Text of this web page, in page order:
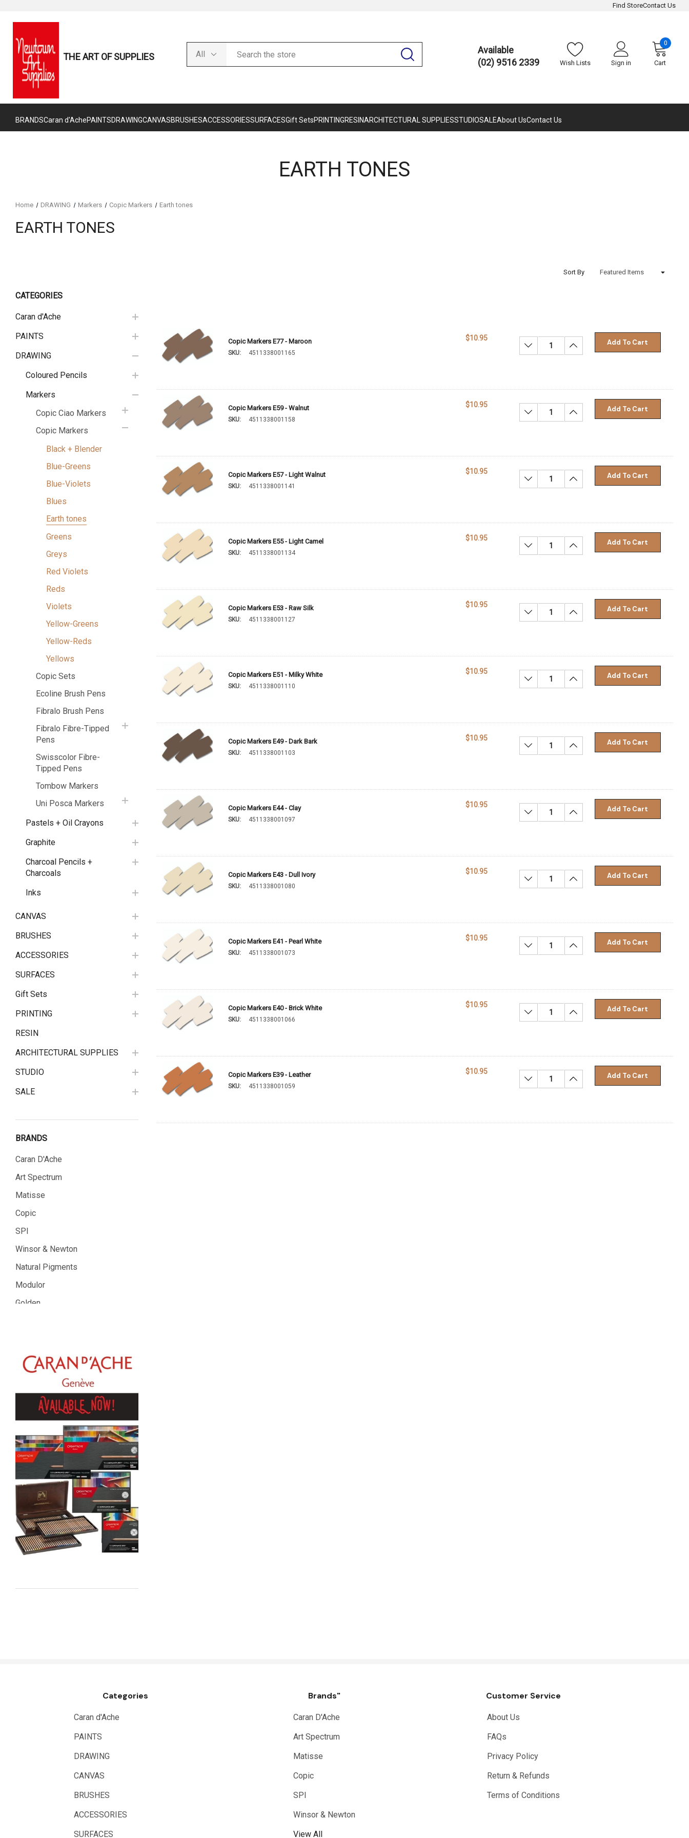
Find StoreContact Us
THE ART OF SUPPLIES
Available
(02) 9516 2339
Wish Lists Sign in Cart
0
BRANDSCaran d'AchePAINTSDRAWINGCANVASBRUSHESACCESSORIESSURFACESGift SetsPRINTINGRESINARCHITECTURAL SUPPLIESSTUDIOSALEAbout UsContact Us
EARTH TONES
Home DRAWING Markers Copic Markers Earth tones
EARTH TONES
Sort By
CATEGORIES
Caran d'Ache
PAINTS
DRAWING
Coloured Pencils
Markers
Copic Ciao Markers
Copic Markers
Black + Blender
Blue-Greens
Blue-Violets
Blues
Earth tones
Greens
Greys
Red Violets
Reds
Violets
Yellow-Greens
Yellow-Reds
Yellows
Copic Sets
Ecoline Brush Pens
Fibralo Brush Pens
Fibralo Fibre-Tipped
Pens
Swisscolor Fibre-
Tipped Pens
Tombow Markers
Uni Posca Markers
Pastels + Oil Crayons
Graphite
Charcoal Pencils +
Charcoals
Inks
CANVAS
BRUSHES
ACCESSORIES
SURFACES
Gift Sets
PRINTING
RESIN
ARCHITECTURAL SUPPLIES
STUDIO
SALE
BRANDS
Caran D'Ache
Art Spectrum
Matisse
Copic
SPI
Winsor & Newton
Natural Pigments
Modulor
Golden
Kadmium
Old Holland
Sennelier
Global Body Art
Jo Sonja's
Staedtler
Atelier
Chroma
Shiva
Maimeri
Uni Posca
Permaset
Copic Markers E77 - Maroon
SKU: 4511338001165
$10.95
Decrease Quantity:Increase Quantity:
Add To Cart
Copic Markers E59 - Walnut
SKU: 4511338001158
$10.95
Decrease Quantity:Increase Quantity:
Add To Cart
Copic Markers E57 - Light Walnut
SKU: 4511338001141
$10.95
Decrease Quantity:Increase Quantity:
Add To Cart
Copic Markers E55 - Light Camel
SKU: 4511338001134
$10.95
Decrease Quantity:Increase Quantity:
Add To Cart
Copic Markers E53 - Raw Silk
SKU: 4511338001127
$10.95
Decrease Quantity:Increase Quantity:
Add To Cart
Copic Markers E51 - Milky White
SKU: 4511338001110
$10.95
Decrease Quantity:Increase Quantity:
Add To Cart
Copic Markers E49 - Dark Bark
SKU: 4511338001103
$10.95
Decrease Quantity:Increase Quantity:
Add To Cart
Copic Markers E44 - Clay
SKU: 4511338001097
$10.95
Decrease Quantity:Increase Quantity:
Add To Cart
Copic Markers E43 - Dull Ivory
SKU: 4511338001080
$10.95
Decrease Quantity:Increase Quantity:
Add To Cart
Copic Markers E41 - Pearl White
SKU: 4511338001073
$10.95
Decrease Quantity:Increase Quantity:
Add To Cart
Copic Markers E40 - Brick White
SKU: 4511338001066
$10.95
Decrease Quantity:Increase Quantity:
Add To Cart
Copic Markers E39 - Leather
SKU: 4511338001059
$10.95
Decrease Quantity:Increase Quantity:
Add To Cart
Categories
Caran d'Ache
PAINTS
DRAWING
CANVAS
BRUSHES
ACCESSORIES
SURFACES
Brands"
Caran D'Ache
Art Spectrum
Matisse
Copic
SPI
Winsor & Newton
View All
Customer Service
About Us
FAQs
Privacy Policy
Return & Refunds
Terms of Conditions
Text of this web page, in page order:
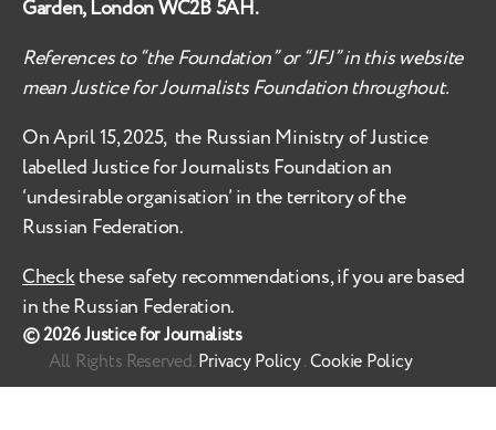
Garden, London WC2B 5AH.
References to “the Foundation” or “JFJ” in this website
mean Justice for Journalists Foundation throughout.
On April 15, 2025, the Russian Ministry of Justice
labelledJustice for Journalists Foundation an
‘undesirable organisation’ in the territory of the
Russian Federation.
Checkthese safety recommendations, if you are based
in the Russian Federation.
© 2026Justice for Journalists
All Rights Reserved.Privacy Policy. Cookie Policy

══════════

[Exercise directions] Reproduce all entries above exactly, minus the images.

[Your solution]
Text of this web page, in page order:
Find StoreContact Us
THE ART OF SUPPLIES
Available
(02) 9516 2339
Wish Lists Sign in Cart
0
BRANDSCaran d'AchePAINTSDRAWINGCANVASBRUSHESACCESSORIESSURFACESGift SetsPRINTINGRESINARCHITECTURAL SUPPLIESSTUDIOSALEAbout UsContact Us
EARTH TONES
Home DRAWING Markers Copic Markers Earth tones
EARTH TONES
Sort By
CATEGORIES
Caran d'Ache
PAINTS
DRAWING
Coloured Pencils
Markers
Copic Ciao Markers
Copic Markers
Black + Blender
Blue-Greens
Blue-Violets
Blues
Earth tones
Greens
Greys
Red Violets
Reds
Violets
Yellow-Greens
Yellow-Reds
Yellows
Copic Sets
Ecoline Brush Pens
Fibralo Brush Pens
Fibralo Fibre-Tipped
Pens
Swisscolor Fibre-
Tipped Pens
Tombow Markers
Uni Posca Markers
Pastels + Oil Crayons
Graphite
Charcoal Pencils +
Charcoals
Inks
CANVAS
BRUSHES
ACCESSORIES
SURFACES
Gift Sets
PRINTING
RESIN
ARCHITECTURAL SUPPLIES
STUDIO
SALE
BRANDS
Caran D'Ache
Art Spectrum
Matisse
Copic
SPI
Winsor & Newton
Natural Pigments
Modulor
Golden
Kadmium
Old Holland
Sennelier
Global Body Art
Jo Sonja's
Staedtler
Atelier
Chroma
Shiva
Maimeri
Uni Posca
Permaset
Copic Markers E77 - Maroon
SKU: 4511338001165
$10.95
Decrease Quantity:Increase Quantity:
Add To Cart
Copic Markers E59 - Walnut
SKU: 4511338001158
$10.95
Decrease Quantity:Increase Quantity:
Add To Cart
Copic Markers E57 - Light Walnut
SKU: 4511338001141
$10.95
Decrease Quantity:Increase Quantity:
Add To Cart
Copic Markers E55 - Light Camel
SKU: 4511338001134
$10.95
Decrease Quantity:Increase Quantity:
Add To Cart
Copic Markers E53 - Raw Silk
SKU: 4511338001127
$10.95
Decrease Quantity:Increase Quantity:
Add To Cart
Copic Markers E51 - Milky White
SKU: 4511338001110
$10.95
Decrease Quantity:Increase Quantity:
Add To Cart
Copic Markers E49 - Dark Bark
SKU: 4511338001103
$10.95
Decrease Quantity:Increase Quantity:
Add To Cart
Copic Markers E44 - Clay
SKU: 4511338001097
$10.95
Decrease Quantity:Increase Quantity:
Add To Cart
Copic Markers E43 - Dull Ivory
SKU: 4511338001080
$10.95
Decrease Quantity:Increase Quantity:
Add To Cart
Copic Markers E41 - Pearl White
SKU: 4511338001073
$10.95
Decrease Quantity:Increase Quantity:
Add To Cart
Copic Markers E40 - Brick White
SKU: 4511338001066
$10.95
Decrease Quantity:Increase Quantity:
Add To Cart
Copic Markers E39 - Leather
SKU: 4511338001059
$10.95
Decrease Quantity:Increase Quantity:
Add To Cart
Categories
Caran d'Ache
PAINTS
DRAWING
CANVAS
BRUSHES
ACCESSORIES
SURFACES
Brands"
Caran D'Ache
Art Spectrum
Matisse
Copic
SPI
Winsor & Newton
View All
Customer Service
About Us
FAQs
Privacy Policy
Return & Refunds
Terms of Conditions
Text of this web page, in page order:
Garden, London WC2B 5AH.
References to “the Foundation” or “JFJ” in this website
mean Justice for Journalists Foundation throughout.
On April 15, 2025, the Russian Ministry of Justice
labelledJustice for Journalists Foundation an
‘undesirable organisation’ in the territory of the
Russian Federation.
Checkthese safety recommendations, if you are based
in the Russian Federation.
© 2026Justice for Journalists
All Rights Reserved.Privacy Policy. Cookie Policy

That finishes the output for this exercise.